Request 14. The request is similar to the one propounded to defendant Kresge (10) and is DENIED for the same reasons noted above.

Request 15. The Court DENIES the request as argumentative in that is accuses defendant of "picking and choosing" what parts of DOC policy to follow or not follow. Plaintiff claims the Court should order defendant to answer "to determine whether defendant's failure to follow policy was part of normal practice or as part of retaliation." This assumes defendant failed to follow policy which is something not yet established.

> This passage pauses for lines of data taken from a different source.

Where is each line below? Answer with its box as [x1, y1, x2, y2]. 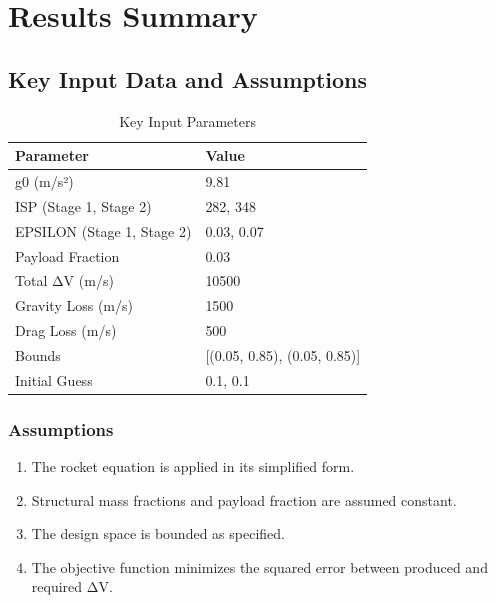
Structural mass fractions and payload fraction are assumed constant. [31, 489, 457, 510]
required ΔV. [31, 576, 113, 597]
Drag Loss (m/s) [15, 320, 117, 341]
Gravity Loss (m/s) [15, 295, 133, 316]
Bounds [15, 344, 61, 365]
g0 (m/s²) [15, 171, 74, 192]
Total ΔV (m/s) [15, 270, 114, 291]
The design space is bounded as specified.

Request 16. The Court DENIES for the reasons above in regards to defendant Kresge.

Plaintiff also requests the Court order defendant Larsen to answer interrogatories and requests for production: 4, 5, 6, 8 and 10.

Request 4. The Court DENIES the request. The request is a multipart question and also asks defendant to provide an answer assuming certain facts in dispute or hypothetical facts.

Request 5. The Court DENIES the request because defendant in his objection provided an answer.

Request 6. The Court DENIES the request because defendant in his objection provided an answer.

Request 8. The Court DENIES the request because it is overbroad in that it asks for information that includes matters in which relevance has not been shown.

Request 10. The Court DENIES the request because it assumes defendant was "not happy or disturbed" which is not a fact established. It is also an ambiguous question that dances around plaintiff's claim: did defendant in retaliation terminate plaintiff from his kitchen job.

D. Motion to Appoint Counsel

Plaintiff also moves the Court to appoint counsel. Dkt. 18. Generally, a person has no right to counsel in a civil action. See Campbell v. Burt, 141 F.3d 927, 931 (9th Cir. 1998). The Court may appoint counsel for indigent civil litigants under 28 U.S.C. § 1915(e)(1), but only under "exceptional circumstances." Agyeman v. Corrections Corp. of Am., 390 F.3d 1101, 1103 (9th Cir. 2004). To determine if "exceptional circumstances" exist, the Court considers "the likelihood of success on the merits as well as the ability of the [plaintiff] to articulate his claims pro se in light of the complexity of the legal issues involved." Weygandt v. Look, 718 F.2d 952, 954 (9th Cir. 1983).

The record indicates that this case does not present extraordinary circumstances warranting the appointment of counsel. The pleadings that plaintiff has filed, his discovery requests, and his ability to confer with opposing counsel work out some of the discovery disputes establish he is able to present his case. Appointment of counsel is therefore not justified at this time, and the Court DENIES the motion. Dkt. 18. In conclusion, the Court ORDERS:

1. The motions to compel discovery and appoint counsel, Dkt. 18, are DENIED. 2. The clerk shall provide plaintiff a copy of this order.